Directions :: Scan the records for the word "automatically". Return each line where it is found.

Data section ::
——————
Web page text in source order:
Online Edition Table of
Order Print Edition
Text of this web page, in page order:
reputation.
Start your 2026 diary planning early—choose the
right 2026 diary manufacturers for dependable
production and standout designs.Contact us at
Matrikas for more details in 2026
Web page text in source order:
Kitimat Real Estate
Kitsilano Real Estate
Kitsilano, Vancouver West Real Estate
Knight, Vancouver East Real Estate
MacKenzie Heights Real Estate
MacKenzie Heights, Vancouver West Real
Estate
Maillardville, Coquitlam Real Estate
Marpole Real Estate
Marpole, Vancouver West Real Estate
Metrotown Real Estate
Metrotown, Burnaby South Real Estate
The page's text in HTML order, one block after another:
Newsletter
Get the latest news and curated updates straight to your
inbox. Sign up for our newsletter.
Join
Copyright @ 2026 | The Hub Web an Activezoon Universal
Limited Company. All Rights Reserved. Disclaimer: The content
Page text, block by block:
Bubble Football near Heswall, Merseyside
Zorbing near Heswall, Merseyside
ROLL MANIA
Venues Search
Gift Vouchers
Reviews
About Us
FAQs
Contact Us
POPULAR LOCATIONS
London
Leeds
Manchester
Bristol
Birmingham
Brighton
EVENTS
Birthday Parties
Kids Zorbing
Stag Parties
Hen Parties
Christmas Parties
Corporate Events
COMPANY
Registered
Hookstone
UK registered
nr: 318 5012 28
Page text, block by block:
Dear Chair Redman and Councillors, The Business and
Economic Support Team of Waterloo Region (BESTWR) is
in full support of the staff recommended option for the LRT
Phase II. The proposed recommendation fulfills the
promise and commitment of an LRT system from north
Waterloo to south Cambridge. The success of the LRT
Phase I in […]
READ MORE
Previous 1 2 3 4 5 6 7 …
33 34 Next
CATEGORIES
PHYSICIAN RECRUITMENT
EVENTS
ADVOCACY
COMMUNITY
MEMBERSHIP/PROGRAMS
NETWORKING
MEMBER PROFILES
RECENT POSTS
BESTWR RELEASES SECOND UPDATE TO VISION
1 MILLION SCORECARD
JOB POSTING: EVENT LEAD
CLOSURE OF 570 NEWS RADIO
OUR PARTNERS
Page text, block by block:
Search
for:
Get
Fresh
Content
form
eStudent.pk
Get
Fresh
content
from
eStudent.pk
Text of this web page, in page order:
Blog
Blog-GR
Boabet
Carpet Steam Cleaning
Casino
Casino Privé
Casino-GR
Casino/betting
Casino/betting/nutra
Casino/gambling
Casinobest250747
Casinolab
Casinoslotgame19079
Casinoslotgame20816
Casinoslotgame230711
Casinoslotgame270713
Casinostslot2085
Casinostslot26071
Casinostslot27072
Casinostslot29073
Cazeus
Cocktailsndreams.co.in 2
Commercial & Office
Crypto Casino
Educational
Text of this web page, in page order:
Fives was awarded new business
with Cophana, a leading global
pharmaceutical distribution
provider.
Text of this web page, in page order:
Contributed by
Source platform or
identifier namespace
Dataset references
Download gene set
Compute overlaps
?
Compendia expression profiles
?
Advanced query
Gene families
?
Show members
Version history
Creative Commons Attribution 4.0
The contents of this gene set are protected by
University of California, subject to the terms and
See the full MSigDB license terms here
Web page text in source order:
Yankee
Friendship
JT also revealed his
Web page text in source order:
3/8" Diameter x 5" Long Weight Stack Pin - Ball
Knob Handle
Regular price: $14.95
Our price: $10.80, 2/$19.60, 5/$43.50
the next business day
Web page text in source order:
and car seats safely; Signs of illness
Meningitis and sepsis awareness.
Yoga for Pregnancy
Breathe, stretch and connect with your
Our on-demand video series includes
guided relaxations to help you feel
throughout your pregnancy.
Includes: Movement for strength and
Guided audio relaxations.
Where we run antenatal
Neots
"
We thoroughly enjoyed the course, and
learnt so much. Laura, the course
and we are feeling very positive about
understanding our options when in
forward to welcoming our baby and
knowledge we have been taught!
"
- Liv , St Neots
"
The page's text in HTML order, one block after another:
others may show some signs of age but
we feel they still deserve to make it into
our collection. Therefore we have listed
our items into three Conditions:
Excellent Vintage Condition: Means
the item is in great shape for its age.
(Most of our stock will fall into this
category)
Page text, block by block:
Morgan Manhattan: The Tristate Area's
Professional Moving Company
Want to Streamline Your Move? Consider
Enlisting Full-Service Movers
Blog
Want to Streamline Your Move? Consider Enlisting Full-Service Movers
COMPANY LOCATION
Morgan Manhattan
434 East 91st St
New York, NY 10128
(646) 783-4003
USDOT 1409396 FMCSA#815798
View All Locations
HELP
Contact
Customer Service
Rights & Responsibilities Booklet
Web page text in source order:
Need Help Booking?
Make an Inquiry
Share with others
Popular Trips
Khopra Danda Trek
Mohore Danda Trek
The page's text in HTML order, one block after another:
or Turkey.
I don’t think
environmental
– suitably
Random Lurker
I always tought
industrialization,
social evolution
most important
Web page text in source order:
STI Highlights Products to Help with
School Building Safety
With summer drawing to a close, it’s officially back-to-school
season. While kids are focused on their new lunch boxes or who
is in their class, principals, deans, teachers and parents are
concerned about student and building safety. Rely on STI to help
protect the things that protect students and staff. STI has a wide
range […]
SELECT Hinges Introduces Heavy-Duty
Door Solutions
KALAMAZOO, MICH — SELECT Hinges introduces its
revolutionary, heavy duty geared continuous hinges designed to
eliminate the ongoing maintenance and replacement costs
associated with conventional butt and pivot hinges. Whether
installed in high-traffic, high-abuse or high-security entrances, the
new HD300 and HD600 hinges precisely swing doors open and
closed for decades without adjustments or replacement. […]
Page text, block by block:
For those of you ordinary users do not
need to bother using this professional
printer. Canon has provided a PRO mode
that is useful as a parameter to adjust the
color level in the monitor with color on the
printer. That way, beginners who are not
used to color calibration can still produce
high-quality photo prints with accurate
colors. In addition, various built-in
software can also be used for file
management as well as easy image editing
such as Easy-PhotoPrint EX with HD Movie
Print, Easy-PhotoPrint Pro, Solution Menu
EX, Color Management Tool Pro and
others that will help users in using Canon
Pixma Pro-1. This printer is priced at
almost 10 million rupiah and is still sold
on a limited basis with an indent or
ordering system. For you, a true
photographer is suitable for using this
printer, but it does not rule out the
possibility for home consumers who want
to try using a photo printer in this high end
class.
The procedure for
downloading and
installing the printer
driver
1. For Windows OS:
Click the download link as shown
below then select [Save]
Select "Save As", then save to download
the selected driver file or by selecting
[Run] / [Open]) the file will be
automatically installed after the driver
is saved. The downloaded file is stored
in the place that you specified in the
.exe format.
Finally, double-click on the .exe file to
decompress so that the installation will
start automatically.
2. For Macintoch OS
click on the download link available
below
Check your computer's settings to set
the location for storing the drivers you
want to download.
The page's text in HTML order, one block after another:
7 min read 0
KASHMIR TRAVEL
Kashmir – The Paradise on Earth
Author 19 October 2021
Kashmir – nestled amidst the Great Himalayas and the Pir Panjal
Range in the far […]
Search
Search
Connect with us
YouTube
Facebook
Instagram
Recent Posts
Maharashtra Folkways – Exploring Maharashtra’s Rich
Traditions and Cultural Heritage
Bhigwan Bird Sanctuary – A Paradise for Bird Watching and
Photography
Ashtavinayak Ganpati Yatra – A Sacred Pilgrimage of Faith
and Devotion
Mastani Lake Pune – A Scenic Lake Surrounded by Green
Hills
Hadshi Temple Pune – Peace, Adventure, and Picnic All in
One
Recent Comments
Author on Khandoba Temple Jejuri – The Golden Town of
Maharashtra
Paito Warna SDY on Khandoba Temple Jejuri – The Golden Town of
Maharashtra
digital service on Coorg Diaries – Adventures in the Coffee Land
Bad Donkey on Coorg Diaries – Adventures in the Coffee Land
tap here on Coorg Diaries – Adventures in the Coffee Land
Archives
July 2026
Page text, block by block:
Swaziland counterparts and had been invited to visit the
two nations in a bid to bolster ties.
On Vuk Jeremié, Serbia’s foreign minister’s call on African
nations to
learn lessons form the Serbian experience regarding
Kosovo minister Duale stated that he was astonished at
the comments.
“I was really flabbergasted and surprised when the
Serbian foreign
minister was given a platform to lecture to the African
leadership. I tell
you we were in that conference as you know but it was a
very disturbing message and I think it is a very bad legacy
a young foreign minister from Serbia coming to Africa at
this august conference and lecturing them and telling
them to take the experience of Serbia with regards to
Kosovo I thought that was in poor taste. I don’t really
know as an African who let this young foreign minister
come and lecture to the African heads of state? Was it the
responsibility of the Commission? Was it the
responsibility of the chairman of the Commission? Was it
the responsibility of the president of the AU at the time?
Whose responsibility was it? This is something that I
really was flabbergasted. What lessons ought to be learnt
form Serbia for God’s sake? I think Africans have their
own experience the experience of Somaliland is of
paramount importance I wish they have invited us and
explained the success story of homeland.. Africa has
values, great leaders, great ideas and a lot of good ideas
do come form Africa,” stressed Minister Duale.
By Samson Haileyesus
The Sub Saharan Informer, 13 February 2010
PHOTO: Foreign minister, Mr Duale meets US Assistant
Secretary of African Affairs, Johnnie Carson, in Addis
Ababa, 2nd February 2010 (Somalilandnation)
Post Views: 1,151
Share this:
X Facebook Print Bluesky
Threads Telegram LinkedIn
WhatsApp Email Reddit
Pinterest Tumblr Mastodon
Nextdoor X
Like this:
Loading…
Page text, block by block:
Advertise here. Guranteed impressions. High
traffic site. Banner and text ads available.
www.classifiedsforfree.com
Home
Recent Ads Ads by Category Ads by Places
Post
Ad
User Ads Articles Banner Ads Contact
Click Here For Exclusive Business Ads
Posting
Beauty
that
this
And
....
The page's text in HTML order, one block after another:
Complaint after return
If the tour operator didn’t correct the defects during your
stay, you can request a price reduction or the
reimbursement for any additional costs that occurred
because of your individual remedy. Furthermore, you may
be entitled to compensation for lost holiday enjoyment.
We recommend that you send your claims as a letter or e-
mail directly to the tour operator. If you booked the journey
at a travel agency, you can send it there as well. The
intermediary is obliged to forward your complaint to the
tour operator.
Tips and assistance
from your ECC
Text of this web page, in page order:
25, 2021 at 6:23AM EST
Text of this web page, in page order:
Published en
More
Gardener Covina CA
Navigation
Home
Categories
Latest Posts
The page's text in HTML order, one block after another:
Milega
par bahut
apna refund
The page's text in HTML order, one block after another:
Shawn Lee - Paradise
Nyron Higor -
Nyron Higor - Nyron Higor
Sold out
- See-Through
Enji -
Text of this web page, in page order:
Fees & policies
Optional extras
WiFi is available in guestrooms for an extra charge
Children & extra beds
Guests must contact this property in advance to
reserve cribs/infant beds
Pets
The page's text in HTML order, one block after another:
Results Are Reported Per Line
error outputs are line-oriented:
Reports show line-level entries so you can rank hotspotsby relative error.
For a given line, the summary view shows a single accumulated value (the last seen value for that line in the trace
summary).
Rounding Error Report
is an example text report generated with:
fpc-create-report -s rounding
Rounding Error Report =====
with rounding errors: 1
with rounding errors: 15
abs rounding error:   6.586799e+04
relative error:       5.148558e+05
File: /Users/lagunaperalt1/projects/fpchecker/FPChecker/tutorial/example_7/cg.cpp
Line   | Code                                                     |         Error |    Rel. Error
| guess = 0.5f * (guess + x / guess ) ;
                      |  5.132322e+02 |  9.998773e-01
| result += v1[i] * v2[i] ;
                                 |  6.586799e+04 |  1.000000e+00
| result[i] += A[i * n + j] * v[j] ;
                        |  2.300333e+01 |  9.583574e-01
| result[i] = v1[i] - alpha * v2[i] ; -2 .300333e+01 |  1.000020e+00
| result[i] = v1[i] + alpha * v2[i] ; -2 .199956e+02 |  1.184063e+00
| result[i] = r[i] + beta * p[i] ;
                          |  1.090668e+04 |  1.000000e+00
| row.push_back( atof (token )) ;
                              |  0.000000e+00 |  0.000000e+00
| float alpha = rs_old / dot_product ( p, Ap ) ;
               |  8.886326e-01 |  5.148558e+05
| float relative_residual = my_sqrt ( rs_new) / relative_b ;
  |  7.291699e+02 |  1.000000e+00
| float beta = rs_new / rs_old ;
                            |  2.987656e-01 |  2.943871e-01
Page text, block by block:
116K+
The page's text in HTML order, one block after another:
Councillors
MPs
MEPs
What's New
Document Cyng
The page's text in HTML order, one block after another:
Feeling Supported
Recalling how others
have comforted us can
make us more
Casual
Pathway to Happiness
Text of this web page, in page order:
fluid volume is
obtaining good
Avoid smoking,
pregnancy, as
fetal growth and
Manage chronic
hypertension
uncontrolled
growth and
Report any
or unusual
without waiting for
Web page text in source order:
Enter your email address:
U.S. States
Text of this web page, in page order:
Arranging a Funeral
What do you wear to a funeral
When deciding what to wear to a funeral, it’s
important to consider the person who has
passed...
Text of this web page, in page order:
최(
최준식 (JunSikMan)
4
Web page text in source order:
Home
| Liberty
——————
Result of the task ::
automatically installed after the driver
start automatically.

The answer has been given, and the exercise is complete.